As a typical teenager, Marguerite spread her wings and tested her maturity but her first encounter with intimacy resulted in a surprise. In 1945, at a time when unmarried pregnancy was scandalous, Marguerite became a mother. In 1951, she married Tosh Angelos, a man who would give her son a father and Marguerite, her last name.
Following her marriage, Marguerite decided to reach for a dream and become a dancer. At about this time, she changed her first name to “Maya” and tweaked her last name a bit. She wrote plays (often to critical scorn), and she was in great demand as a performer on and off-stage.
Following a divorce, Angelou married South African Vus Make and she gave up her career for her husband. The couple moved to Ghana for a time, but America called to Angelou. 
She returned stateside to work with Martin Luther King Jr. and Malcolm X.
And she began writing in earnest.
I was extremely fortunate to get this book both in paper form and on CD. The problem is, I can’t decide which one to recommend to you. I loved them both.
On one hand, I enjoy listening to Dion Graham, the narrator on the audiobook. Graham’s voice itself is like poetry, and his strong performance brings Angelou’s experiences to life. 
On the other hand, I can’t imagine missing out on the photographs included in the book.
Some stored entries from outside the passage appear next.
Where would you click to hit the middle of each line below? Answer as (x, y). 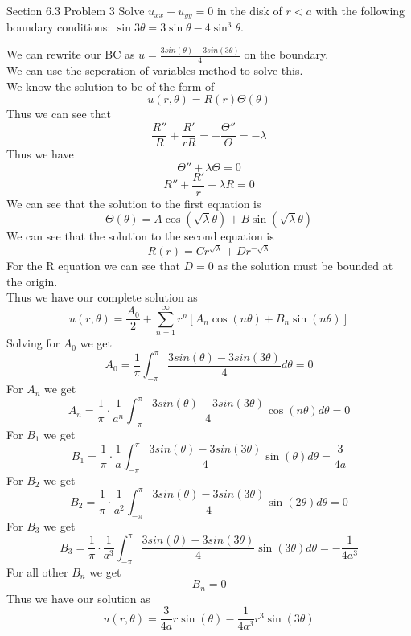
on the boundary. (286, 54)
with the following (360, 10)
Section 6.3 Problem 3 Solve (76, 10)
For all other (37, 571)
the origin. (32, 281)
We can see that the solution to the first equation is (134, 203)
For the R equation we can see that (93, 266)
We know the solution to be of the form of (111, 86)
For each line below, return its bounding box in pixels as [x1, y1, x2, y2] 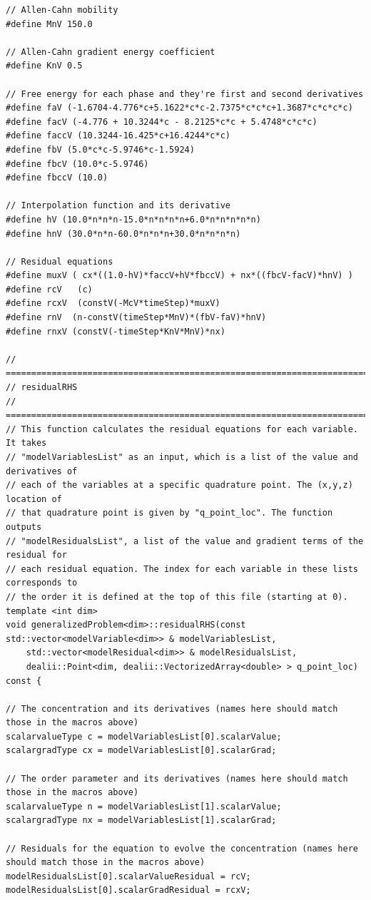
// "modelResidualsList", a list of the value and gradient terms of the [6, 536, 364, 546]
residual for [6, 550, 67, 561]
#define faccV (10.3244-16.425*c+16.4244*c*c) [6, 131, 230, 141]
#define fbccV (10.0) [6, 173, 108, 183]
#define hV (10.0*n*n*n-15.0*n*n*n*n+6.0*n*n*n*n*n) [6, 214, 261, 225]
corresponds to [6, 578, 78, 588]
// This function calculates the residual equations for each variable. [6, 424, 358, 434]
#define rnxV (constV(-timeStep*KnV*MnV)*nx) [6, 326, 225, 337]
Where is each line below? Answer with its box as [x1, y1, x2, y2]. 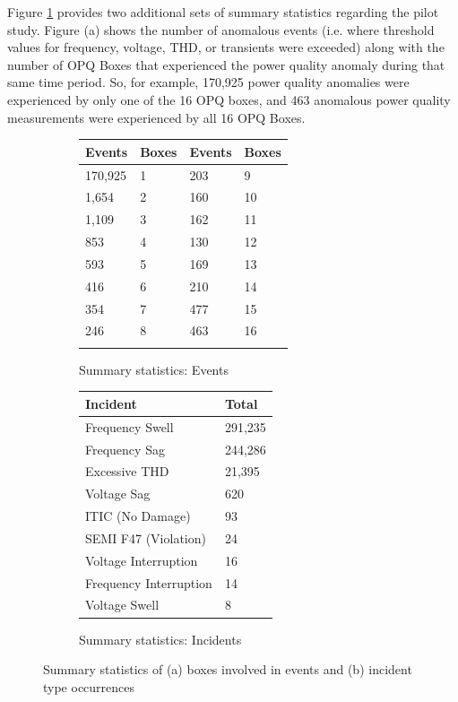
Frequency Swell [85, 417, 174, 436]
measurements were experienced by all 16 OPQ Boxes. [7, 108, 306, 126]
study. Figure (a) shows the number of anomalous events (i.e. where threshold [7, 20, 435, 39]
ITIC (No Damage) [85, 507, 191, 525]
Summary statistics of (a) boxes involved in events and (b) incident [43, 660, 412, 679]
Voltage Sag [85, 484, 151, 503]
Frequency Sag [85, 439, 165, 458]
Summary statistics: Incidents [79, 629, 242, 648]
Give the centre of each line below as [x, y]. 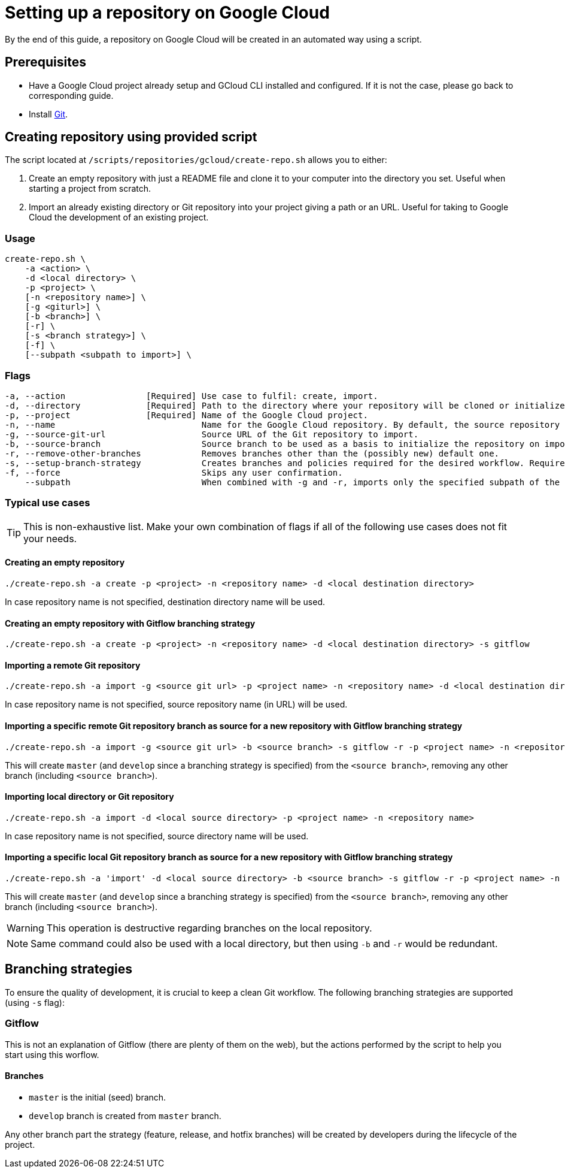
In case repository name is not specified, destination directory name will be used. [165, 601]
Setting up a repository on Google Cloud [167, 13]
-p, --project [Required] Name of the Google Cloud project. [186, 415]
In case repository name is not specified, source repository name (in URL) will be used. [176, 705]
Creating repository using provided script [131, 137]
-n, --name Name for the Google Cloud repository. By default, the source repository [282, 424]
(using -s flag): [35, 1002]
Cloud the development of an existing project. [119, 217]
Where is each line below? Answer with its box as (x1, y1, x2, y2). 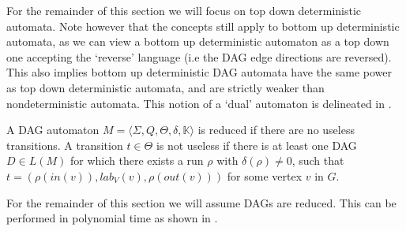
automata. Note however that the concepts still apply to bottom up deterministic (6, 17, 400, 34)
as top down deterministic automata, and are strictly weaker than (6, 79, 325, 95)
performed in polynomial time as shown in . (6, 210, 218, 226)
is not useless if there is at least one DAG (156, 136, 357, 153)
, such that (291, 152, 344, 169)
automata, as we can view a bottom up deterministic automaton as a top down (6, 33, 389, 50)
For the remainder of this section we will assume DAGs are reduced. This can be (6, 194, 397, 211)
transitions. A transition (6, 136, 123, 153)
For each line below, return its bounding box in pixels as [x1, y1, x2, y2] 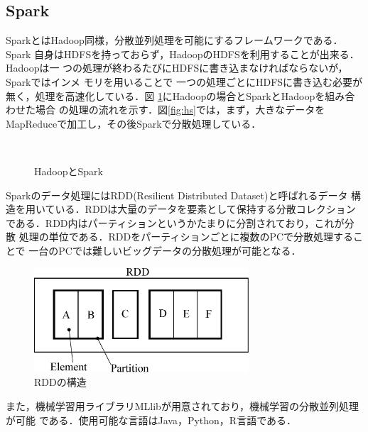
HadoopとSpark [34, 163, 103, 178]
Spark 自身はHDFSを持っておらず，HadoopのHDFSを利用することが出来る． [6, 46, 359, 61]
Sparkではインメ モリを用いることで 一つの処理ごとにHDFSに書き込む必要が [6, 74, 363, 89]
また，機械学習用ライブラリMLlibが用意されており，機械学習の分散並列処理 [6, 399, 359, 414]
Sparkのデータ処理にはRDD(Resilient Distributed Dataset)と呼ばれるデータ [6, 187, 348, 202]
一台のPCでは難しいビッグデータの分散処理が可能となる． [28, 243, 301, 257]
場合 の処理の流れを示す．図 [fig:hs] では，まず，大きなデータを [35, 102, 325, 117]
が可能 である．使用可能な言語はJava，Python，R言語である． [6, 412, 297, 427]
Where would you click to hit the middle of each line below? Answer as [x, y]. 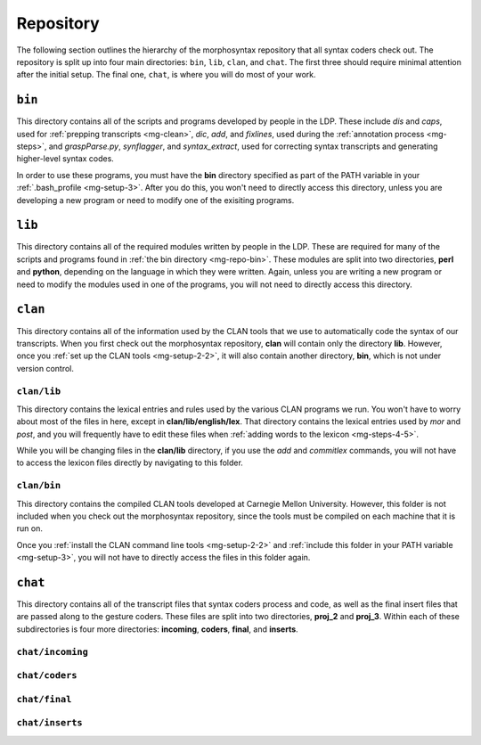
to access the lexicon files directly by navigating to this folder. [130, 463]
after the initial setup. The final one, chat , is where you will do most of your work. [166, 75]
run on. [30, 528]
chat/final [44, 699]
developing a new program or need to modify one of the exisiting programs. [155, 200]
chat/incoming [53, 652]
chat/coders [47, 675]
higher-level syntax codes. [65, 159]
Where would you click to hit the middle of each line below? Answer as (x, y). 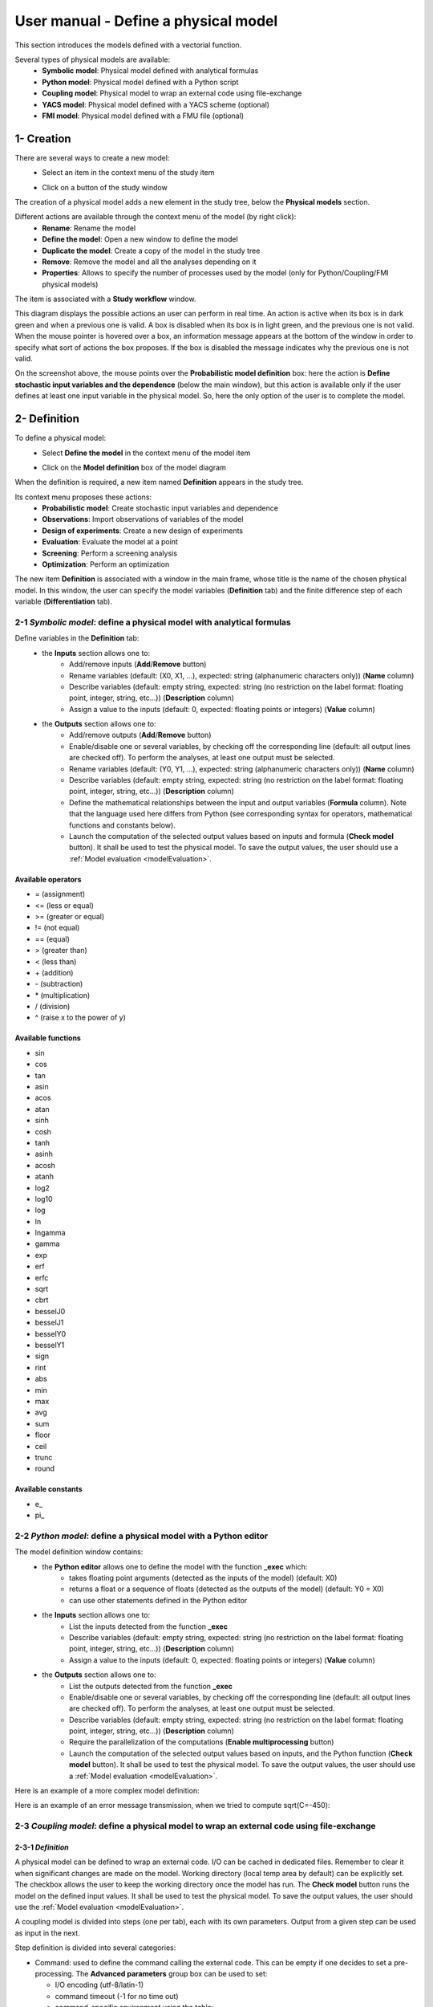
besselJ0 (50, 1311)
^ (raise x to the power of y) (80, 1018)
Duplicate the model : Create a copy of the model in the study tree (151, 250)
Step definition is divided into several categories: (95, 1948)
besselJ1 (49, 1323)
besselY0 (51, 1333)
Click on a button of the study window (105, 187)
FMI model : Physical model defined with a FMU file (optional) (143, 116)
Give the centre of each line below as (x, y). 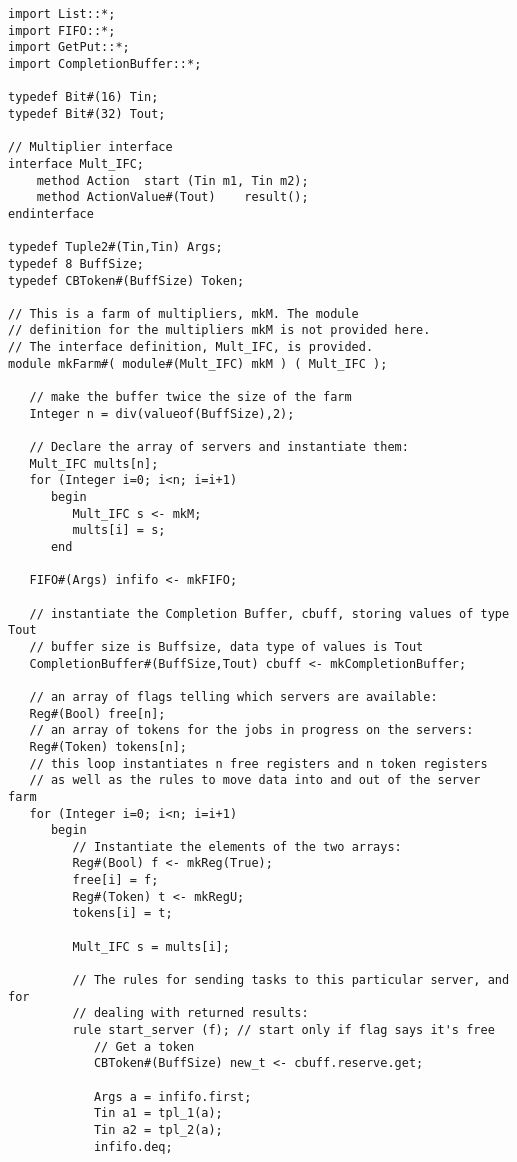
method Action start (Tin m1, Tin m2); (172, 180)
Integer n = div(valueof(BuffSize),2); (162, 413)
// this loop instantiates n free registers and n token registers (258, 763)
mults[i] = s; (119, 530)
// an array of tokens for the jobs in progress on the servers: (251, 730)
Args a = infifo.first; (172, 1096)
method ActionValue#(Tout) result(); (172, 197)
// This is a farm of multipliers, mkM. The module (183, 313)
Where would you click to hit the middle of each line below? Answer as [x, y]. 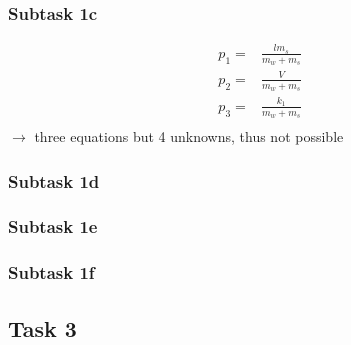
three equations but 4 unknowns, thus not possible [189, 136]
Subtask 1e [53, 226]
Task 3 [42, 327]
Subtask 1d [54, 180]
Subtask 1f [51, 272]
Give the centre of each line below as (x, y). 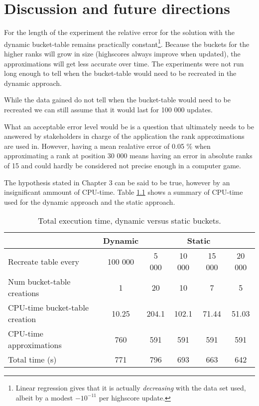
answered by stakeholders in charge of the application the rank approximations (124, 136)
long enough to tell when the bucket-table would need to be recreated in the (120, 73)
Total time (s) (32, 360)
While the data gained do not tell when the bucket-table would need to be (117, 100)
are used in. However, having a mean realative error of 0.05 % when (107, 146)
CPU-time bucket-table (48, 308)
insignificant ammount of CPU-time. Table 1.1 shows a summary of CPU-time (124, 192)
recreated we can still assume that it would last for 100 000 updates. (108, 109)
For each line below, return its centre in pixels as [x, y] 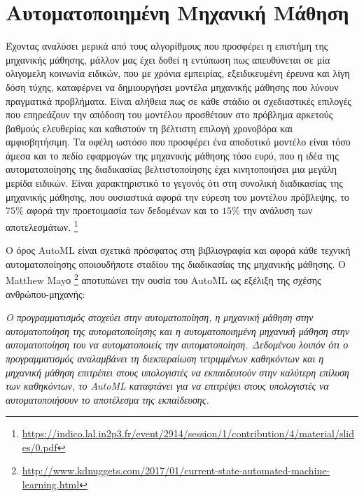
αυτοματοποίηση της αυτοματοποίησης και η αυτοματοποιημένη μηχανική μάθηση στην [177, 331]
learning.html [51, 484]
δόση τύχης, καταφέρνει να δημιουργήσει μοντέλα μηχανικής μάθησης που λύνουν [172, 86]
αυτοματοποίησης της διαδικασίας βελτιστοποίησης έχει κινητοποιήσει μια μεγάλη [171, 169]
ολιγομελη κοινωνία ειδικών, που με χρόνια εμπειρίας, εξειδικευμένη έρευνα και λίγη [178, 73]
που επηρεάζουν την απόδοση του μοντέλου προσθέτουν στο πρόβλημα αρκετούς [169, 114]
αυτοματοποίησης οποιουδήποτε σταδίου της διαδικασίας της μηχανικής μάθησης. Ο [176, 263]
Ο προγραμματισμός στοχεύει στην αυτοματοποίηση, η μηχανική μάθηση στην [160, 317]
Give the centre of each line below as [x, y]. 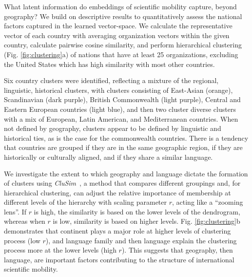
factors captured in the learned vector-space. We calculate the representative [118, 26]
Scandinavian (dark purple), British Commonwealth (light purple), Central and [122, 99]
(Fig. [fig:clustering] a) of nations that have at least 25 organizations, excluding [121, 54]
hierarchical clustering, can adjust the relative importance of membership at [117, 192]
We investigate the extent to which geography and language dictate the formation [126, 173]
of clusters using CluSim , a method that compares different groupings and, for [122, 183]
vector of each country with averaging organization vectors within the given [117, 35]
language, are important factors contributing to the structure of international [119, 259]

Friends and followers of Angelou alike will find rarely-before-seen pictures in here, including some from Angelou’s early years and of her family.
As Angelou proceeds through her 80th decade, either of the versions of this wonderful, rich book would be great ways to fete her. 
“Maya Angelou: A Glorious Celebration” is a book about a life lived and one you will definitely enjoy.
 
‘SUCKAH’ REVIEW
How to Duck a Suckah” by Big Boom, 2008, Fireside Books, $15/$17.50 Canada, 175 pages: Your last relationship started out well, but it fizzled, fast. Sound familiar? Maybe you’ve been looking for Mr. Right in the wrong places. In the new book “How to Duck a Suckah” by Big Boom, you’ll learn first-hand ditching advice from a former suckah.
Big Boom says that he’s done some things in his day that you wouldn’t believe. That’s because he was a young suckah. By “suckah,” he means a man who has a serious relationship but cheats on his woman. Boom says there are lots of things you can do to avoid suckahs. First, he says, take time to learn who you really are. Then be true to the person you know yourself to be.
Once you find a man you think you can love forever, be safe and don’t let your new man rush you into something that makes you uncomfortable. Dig into his history and find out who he is. Let’s say you found someone you love, but he turned out to be a true suckah. What next? Boom says you should never put up with abuse of any sort. Get out of a bad relationship, fast. Most of all, enjoy being a woman. Pick yourself up when things get lousy, and get back into the race. There are good men out there.
Oh, my. I had such high hopes for this book.
“How to Duck a Suckah” seems to be written with a woman’s best interests in mind; in fact, author Big Boom calls himself “The Bodyguard for Women’s Hearts.” He gives some good advice, but he also gives plenty of bad.
Why, for instance, does his book take readers from supposedly-real “Pimp Rules” to the necessity for nice, matching underwear? Child-rearing advice is in here, but I didn’t see how that related to ditching a man. Neither did misogynistic statements like “Girls follow, men lead. Girls are not supposed to be in the front” and “We (men) don’t need that … talking, because you are the one who got this mess started, anyway.” Despite the title, I thought much of Boom’s advice was more about making an overly-demanding man happy and less about how to get rid of an unwanted boyfriend or pest.
“How to Duck a Suckah” is not the light-hearted book I had hoped it would be. Instead, it’s scattered and not very useful to women who know their minds. Unless you’re in an abusive relationship that you honestly, truly don’t know how to escape, consider this a book to duck. 
 
TERRI SCHLICHENMEYER has been reading since she was 3 years old and never goes anywhere without a book. She lives on a hill in Wisconsin with two dogs and 11,000 books.